Bitmap Images



A bitmap is a set of pixels arranged in lines and columns and is fully described by its width and height, its color depth (bits per pixel) and its compression scheme. The common format is true color (24 bits per pixel). An additional color component, called Alpha component, may be used to define the transparency of each pixel. The bitmap format generally supports compression (either lossless or lossy). Some of these bitmaps are coded on 8 bits and the pixels are indexed on a color table, called the palette.

The advantage of bitmap files is that they can reproduce complex scenes (for instance photographic or photo-realistic images) that could not be reproduced using basic geometrical shapes.

Printing or Saving 2D Textured Polygons in 2D Format

When working in the Drafting or 2D Layout for 3D Design workbench, 2D polygons can be filled with a texture. Such polygons are correctly drawn when saved or printed in CGM, PS, PDF or SVG format.

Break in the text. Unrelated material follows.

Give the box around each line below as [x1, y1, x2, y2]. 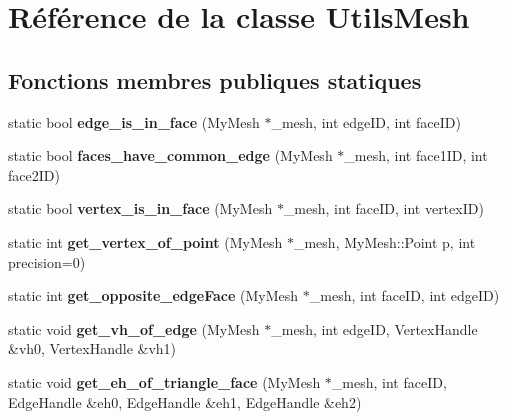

However, when using a Microsoft driver to print 2D textured polygons, the result depends on the driver's ability to deal with the transparency in bitmap images.
For instance in HPGL2 format, textured polygons are partially saved because of a restriction regarding areas outside the polygon's boundaries that might hide nearby entities.
As HPGL format does not support images, polygons are thus saved without any texture.